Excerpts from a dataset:
════════

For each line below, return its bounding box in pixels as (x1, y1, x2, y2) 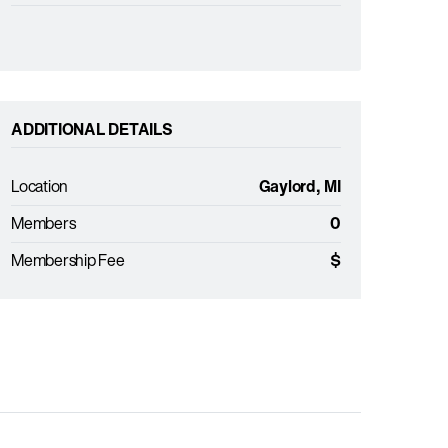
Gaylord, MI (258, 174, 341, 198)
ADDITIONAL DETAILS (11, 117, 173, 141)
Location (11, 174, 69, 198)
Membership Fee (11, 248, 125, 272)

════════

- [INSTRUCTIONS FOR THE TASK]: The entries above, without their pictures, should be written out exactly.

- [RESULT OF THIS EXERCISE]:
For each line below, return its bounding box in pixels as (x1, y1, x2, y2) 
Gaylord, MI (258, 174, 341, 198)
ADDITIONAL DETAILS (11, 117, 173, 141)
Location (11, 174, 69, 198)
Membership Fee (11, 248, 125, 272)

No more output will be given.